Enfin, les dispositions de l’alinéa 2 de l’article 521 et de l’article 522 du du code de procédure civile, applicables en matière d’exécution provisoire de droit, permettent uniquement :
— en cas de condamnation au versement d’un capital en réparation d’un dommage corporel, d’ordonner que ce capital sera confié à un séquestre à charge d’en verser périodiquement à la victime la part que le juge détermine,
— d’autoriser, à tout moment, la substitution à la garantie primitive d’une garantie équivalente.
Elles ne permettent donc pas d’ordonner la consignation des sommes dues au titre de l’exécution provisoire de droit.
La Selas Pharmacie de la République et la SELARL De Saint Rapt Bertholet, ès qualités, seront par conséquent déboutées de leur demande principale en suspension de l’exécution provisoire de droit et de leur demande subsidiaire en consignation des sommes dues au titre de l’exécution provisoire de droit.
Sur l’exécution provisoire facultative:
L’article 524 du code de procédure civile, dans sa version issue du décret du 6 novembre 2014, édicte que, l orsque l’exécution provisoire a été ordonnée, elle ne peut être arrêtée, en cas d’appel, que par le premier président et dans les cas suivants :
1° Si elle est interdite par la loi ;
2° Si elle risque d’entraîner des conséquences manifestement excessives ; dans ce dernier cas, le
premier président peut aussi prendre les mesures prévues aux article 517 à 522.
En l’espèce, l’exécution provisoire ordonnée n’est pas interdite par la loi.
Après déduction de la somme de 5 329,23 ' correspondant à l’exécution provisoire de droit du jugement du conseil de prud’hommes d’Aix-en-Provence, les sommes dues à Mme X au titre de l’exécution provisoire facultative s’élèvent à 29 626,79 '
Il a été retenu que la Selas Pharmacie de la République et la SELARL De Saint Rapt Bertholet, ès qualités, ne produisaient aucun document comptable ou financier relatif à sa situation actuelle. Il n’est donc pas démontré que le paiement par la Selas Pharmacie de la République de la somme de 29 626,79 ' aurait des conséquences manifestement excessives sur la poursuite de son activité. De même, en l’absence par la Selas Pharmacie de la République et la SELARL De Saint Rapt Bertholet, ès qualités, de démonstration de la situation financière de Mme X, il n’est pas établi qu’en cas d’infirmation de la décision déférée à la cour, elles rencontreraient des difficultés pour obtenir le remboursement des sommes réglées.

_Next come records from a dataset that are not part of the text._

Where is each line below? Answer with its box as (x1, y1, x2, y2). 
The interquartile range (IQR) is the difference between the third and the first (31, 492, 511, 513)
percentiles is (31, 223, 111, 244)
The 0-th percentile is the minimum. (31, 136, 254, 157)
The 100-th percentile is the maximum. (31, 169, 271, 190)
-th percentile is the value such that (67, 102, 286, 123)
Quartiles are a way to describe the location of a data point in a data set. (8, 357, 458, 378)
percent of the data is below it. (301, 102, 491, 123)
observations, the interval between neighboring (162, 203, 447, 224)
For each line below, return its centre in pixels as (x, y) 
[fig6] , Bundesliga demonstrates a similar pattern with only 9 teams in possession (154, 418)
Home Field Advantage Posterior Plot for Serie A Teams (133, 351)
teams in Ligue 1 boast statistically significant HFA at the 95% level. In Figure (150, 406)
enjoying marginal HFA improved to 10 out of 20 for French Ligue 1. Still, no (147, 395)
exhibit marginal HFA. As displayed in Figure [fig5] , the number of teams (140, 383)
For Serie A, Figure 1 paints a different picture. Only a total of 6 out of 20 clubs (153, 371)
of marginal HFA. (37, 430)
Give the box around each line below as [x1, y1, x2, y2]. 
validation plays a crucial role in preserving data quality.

La Selas Pharmacie de la République et la SELARL De Saint Rapt Bertholet, ès qualités, seront par conséquent déboutées de leur demande principale en suspension de l’exécution provisoire facultative et de leur demande subsidiaire en consignation des sommes dues au titre de l’exécution provisoire facultative.

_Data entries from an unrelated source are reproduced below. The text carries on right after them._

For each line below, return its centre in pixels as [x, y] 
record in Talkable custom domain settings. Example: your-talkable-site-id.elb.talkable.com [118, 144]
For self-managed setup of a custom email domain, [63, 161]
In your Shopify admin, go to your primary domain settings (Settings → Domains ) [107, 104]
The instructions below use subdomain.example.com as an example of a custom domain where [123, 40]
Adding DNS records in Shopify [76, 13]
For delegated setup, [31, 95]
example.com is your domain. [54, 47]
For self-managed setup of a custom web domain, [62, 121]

Sur le surplus des demandes :
Il n’apparait pas inéquitable de débouter Mme X de sa demande au titre de l’article 700 du code de procédure civile.
PAR CES MOTIFS
DEBOUTONS la Selas Pharmacie de la République et la SELARL De Saint Rapt Bertholet, ès qualités, de l’intégralité de leurs demandes,
DEBOUTONS Mme X de sa demande au titre de l’article 700 du code de procédure civile,
CONDAMNONS la Selas Pharmacie de la République aux dépens.